My asthma was really troublesome today. Going to give it a few days to see if my inhalers and other meds can get it under control as I really dont want to have to take another course of steroids. Joint and back pain is pretty bad too and i have been getting numbness in my fingers so i think inflammation in my wrist must be getting bad and resulting in carpal tunnel syndrome.

I am filling my time with homeschooling and play therapy for the kids. In between collapsing from pain and fatigue. I would love to just take the kids a walk. We are having such gorgeous weather and mentally I usually feel better with longer days and better weather (I suffer with SADS) but this year it feels like one long unending winter.

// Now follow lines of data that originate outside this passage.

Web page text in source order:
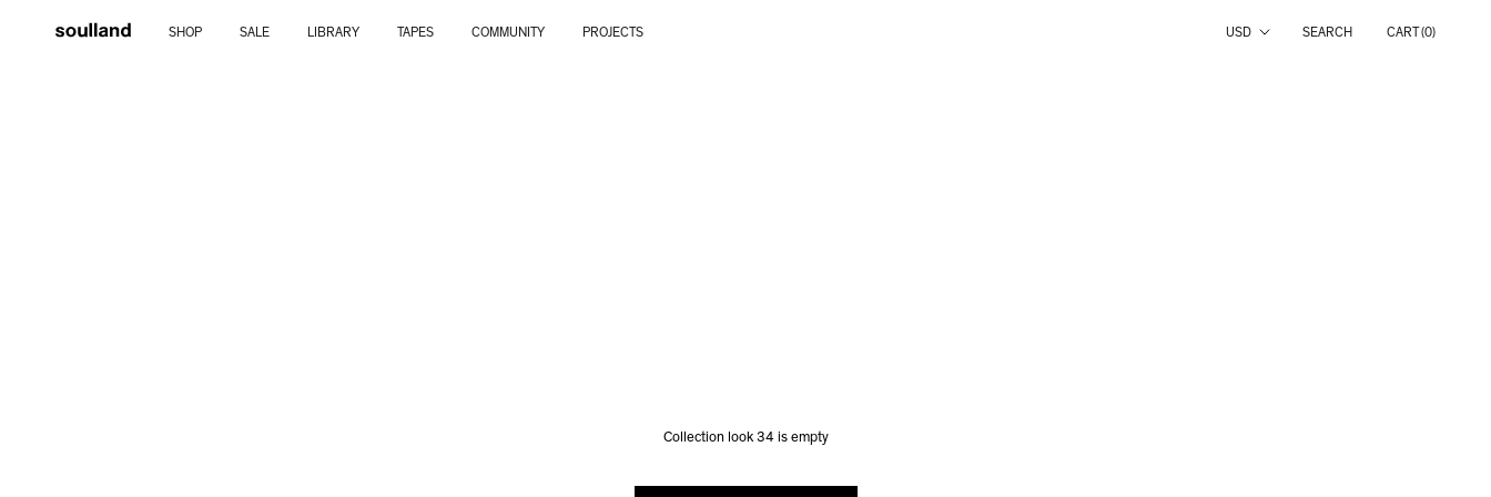
SHOP SALE LIBRARY TAPES COMMUNITY PROJECTS Country/region
USD SEARCH CART (0)
Collection look 34 is empty
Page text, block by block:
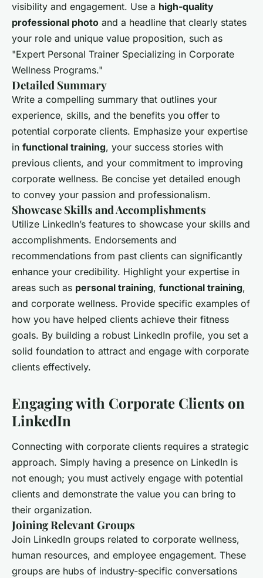
visibility and engagement. Use a high-quality
professional photo and a headline that clearly states
your role and unique value proposition, such as
"Expert Personal Trainer Specializing in Corporate
Wellness Programs."
Detailed Summary
Write a compelling summary that outlines your
experience, skills, and the benefits you offer to
potential corporate clients. Emphasize your expertise
in functional training, your success stories with
previous clients, and your commitment to improving
corporate wellness. Be concise yet detailed enough
to convey your passion and professionalism.
Showcase Skills and Accomplishments
Utilize LinkedIn’s features to showcase your skills and
accomplishments. Endorsements and
recommendations from past clients can significantly
enhance your credibility. Highlight your expertise in
areas such as personal training, functional training,
and corporate wellness. Provide specific examples of
how you have helped clients achieve their fitness
goals. By building a robust LinkedIn profile, you set a
solid foundation to attract and engage with corporate
clients effectively.
Engaging with Corporate Clients on
LinkedIn
Connecting with corporate clients requires a strategic
approach. Simply having a presence on LinkedIn is
not enough; you must actively engage with potential
clients and demonstrate the value you can bring to
their organization.
Joining Relevant Groups
Join LinkedIn groups related to corporate wellness,
human resources, and employee engagement. These
groups are hubs of industry-specific conversations
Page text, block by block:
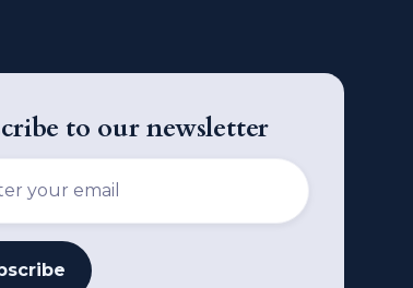
to our newsletter
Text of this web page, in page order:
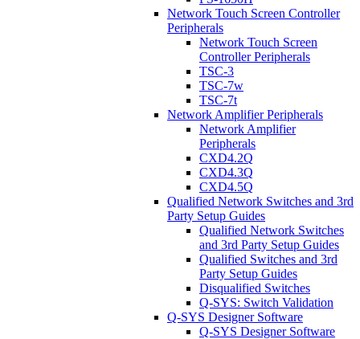
Network Touch Screen Controller
Peripherals
Network Touch Screen
Controller Peripherals
TSC-3
TSC-7w
TSC-7t
Network Amplifier Peripherals
Network Amplifier
Peripherals
CXD4.2Q
CXD4.3Q
CXD4.5Q
Qualified Network Switches and 3rd
Party Setup Guides
Qualified Network Switches
and 3rd Party Setup Guides
Qualified Switches and 3rd
Party Setup Guides
Disqualified Switches
Q-SYS: Switch Validation
Q-SYS Designer Software
Q-SYS Designer Software
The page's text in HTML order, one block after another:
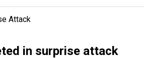
Attack
in surprise attack

Then a so called friend called to see how I was and spoke to me like my Iq had dropped by 40 points suddenly and told me I should be grateful to have so much support from the government to keep me safe and I am so lucky to have an excuse to stay at home chilling out. I dont even have the energy to argue anymore and pick apart all that is wrong with that statement. I mean what support??? I had to chase up my own letter, I had to call the supermarkets and beg them to give me priority access. I have had nothing from anyone other than that initial letter from GP.

Anyway, hope we are all doing ok.

If anyone has a cure for insomnia also I would love to hear it! I cannot turn my brain off.

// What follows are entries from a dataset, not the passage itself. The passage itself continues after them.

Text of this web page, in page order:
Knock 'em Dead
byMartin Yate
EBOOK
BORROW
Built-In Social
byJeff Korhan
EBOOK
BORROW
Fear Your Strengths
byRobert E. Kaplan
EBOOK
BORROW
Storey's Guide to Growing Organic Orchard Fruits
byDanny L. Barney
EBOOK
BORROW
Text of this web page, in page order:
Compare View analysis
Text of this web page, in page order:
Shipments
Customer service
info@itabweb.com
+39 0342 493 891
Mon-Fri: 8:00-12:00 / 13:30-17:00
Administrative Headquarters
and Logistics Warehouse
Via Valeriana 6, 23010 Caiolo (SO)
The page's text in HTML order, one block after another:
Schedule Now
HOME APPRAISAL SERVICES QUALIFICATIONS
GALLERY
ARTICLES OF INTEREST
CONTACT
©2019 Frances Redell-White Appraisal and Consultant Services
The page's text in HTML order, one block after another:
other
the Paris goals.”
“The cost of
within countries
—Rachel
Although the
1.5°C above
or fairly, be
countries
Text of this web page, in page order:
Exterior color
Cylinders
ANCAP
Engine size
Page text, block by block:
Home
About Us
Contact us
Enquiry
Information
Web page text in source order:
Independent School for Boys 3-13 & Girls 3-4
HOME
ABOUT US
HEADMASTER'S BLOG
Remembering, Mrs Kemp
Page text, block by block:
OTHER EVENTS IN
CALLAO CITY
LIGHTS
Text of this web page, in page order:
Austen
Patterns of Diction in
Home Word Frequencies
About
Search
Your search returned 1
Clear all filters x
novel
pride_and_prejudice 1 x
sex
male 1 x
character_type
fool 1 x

FuckThisWind · 27/05/2020 09:11

Good morning everyone. I've been following this thread and just checked in this morning to see how everyone is doing.

It's very sad to hear that the shielding issue is being largely ignored. I just 'miss' the extremely vulnerable group (asthma and other issues) but my Mum is in the extremely vulnerable group and I'm her carer. I've been given 10 weeks off and 2 weeks annual leave, but had a phone call last week (work for one of the big supermarkets) and apparently I am expected back at work w/c 14 June. No if's, no buts. Also everything has changed and I will be put on whatever duties they see fit (I have worsening arthritis and certainly couldn't work in warehouse or stacking shelves) and... we are not allowed to have any water without asking for a break. One of my types of asthma as cough variant asthma and it causes a dry cough for which I sip water all day long among other things. I could cry. I felt like a whingeing pathetic diet for bringing these things up. I was asked "yes, but do you understand WHY the rule about water has been brought in?"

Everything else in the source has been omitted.